The panel inside the television is a Samsung "LTA520HE10". I have contacted Samsung and they tell me that this number isn't a part number of theirs. I contact Toshiba, and they tell me that this IS Samsung's number...and the Toshiba part number is "75011756".

Here's where it gets tricky.

I found a replacement part...but the numbers don't quite match up. When talking to a Toshiba tech, he told me the difference might just come down to the mounting...but he was unaware. He told me to call Samsung. I did, and it led absolutely nowhere. SO....I ended up here...hoping that someone out there can help me become "spoiled" again...at a reasonable cost.

The replacement panel is a Samsung "LTA520HE04"....or a Toshiba part number of "75009680".

Does anyone know if these two part numbers are interchangeable? The one technician, the only one with a clue thus far, explained that the replacement panel is a year older than the original part...and the change in number might have to do with the styling/mounting of the unit.

Anyway...a few more numbers that may help. The Original TV model number is "Toshiba 52XV540U Regza"...and the replacement panel is designed for a "Toshiba 52LX177 Regza"

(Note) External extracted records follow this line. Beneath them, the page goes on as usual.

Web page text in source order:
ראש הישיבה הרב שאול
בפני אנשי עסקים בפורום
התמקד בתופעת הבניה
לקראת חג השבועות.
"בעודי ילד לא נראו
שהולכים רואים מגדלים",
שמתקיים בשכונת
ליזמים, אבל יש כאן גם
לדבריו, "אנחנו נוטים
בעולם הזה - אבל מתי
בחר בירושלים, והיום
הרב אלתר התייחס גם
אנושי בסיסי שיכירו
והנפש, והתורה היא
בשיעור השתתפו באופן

Those are all the numbers I have...and I hope that someone can point me in the right direction...as all roads I have taken thus far have been dead ends.

So...to summarize...

Original;
Toshiba Regza model 52XV540U
Samsung LCD panel - LTA520HE10
Toshiba LCD panel # - 75011756

Replacement Parts;
Toshiba Regza model 52LX177
Samsung LCD panel - LTA520HE04
Toshiba LCD panel # - 75009680


Question...do they cross? Are they the same panel?

Thanks in advance.

Matt


----------



## octaneman (May 13, 2009)

Hi Powercat46

One of the major headaches with large panel sets is that parts are made from various manufacturers and then the whole thing is assembled somewhere else. The only way to make sure that the parts numbers cross, is to have a master catalog from a second or third party vendor of replacement screen components. At best, you can use the replacement numbers as a reference points to call repair centers in your area that specialize in repairing your set ( not the manufacturer , they are useless) and you can order the parts from them. When and if you decide to contact one of these centers, make sure you talk with someone in the parts department who knows what they're doing, give both numbers so he/she can cross reference with the information they have in their database. 

Good luck !


----------